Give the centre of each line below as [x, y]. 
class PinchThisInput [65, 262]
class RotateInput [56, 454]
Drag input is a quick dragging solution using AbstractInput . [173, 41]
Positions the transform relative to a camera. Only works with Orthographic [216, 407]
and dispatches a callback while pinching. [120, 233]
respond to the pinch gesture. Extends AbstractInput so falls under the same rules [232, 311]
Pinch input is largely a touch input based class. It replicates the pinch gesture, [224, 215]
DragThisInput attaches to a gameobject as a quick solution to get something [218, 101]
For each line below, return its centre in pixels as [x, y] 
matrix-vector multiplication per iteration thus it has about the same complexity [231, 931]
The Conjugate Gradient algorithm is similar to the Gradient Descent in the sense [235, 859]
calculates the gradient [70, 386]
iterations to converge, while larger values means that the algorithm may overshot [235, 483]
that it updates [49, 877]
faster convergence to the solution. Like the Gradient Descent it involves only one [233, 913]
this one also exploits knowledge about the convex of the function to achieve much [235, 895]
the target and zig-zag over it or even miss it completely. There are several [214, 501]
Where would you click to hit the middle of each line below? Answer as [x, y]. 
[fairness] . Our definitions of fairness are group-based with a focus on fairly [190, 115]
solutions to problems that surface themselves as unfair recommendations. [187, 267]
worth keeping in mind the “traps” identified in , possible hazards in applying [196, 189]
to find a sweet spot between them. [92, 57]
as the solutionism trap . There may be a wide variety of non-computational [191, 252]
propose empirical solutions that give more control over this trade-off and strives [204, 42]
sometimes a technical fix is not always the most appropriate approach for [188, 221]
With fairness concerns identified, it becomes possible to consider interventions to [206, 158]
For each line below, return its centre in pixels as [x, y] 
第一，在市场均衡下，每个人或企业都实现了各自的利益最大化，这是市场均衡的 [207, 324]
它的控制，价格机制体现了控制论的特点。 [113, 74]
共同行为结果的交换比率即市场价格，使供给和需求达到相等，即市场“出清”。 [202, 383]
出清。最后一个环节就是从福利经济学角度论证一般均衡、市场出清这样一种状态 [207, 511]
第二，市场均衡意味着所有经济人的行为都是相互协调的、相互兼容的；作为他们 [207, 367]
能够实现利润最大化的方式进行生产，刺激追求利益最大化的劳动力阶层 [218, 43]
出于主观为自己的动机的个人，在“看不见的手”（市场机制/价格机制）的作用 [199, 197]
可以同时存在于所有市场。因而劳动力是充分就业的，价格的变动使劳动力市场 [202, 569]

######

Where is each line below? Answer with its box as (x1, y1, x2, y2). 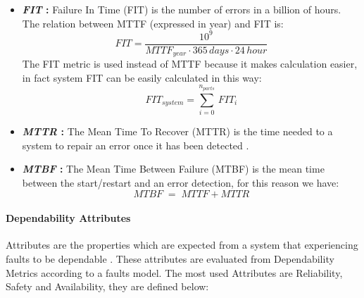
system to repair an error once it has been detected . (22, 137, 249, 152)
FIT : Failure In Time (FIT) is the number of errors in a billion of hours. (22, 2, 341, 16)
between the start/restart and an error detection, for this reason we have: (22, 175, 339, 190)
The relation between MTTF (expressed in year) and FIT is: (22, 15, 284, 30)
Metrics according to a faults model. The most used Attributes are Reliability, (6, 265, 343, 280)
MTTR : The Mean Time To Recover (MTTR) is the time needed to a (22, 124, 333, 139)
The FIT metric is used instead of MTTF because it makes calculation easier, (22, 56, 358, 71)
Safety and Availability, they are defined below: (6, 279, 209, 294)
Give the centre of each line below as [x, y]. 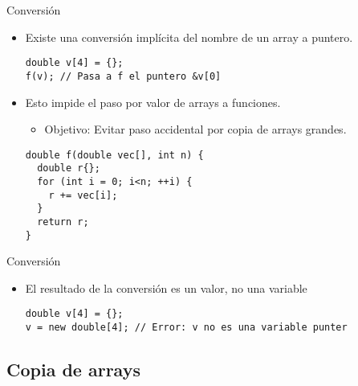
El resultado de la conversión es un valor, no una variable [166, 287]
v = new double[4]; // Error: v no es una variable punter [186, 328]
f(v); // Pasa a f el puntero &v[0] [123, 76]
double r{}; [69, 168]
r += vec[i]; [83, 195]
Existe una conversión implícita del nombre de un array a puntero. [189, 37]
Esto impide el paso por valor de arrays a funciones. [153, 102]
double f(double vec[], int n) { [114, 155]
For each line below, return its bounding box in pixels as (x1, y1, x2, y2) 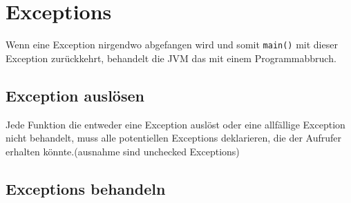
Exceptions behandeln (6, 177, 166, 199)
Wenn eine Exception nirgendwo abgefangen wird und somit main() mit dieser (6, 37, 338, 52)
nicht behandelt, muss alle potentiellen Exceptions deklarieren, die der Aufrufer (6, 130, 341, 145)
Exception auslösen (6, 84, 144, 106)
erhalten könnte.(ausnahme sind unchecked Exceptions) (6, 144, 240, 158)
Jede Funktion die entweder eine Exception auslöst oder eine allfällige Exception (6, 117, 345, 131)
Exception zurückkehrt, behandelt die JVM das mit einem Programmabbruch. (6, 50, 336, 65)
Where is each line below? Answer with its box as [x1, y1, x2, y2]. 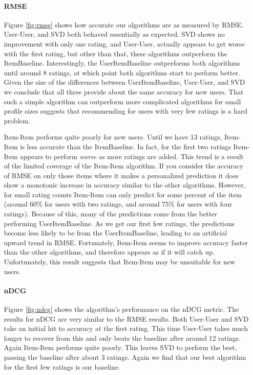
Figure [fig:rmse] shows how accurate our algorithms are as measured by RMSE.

######

__What is needed__: Out of the records above, set down only the lines from the one that contains "For each line below, return its bounding" through the one that contains "Wenn eine Exception", unchanged and without the pictures.

__Task output__:
For each line below, return its bounding box in pixels as (x1, y1, x2, y2) 
Exceptions behandeln (6, 177, 166, 199)
Wenn eine Exception nirgendwo abgefangen wird und somit main() mit dieser (6, 37, 338, 52)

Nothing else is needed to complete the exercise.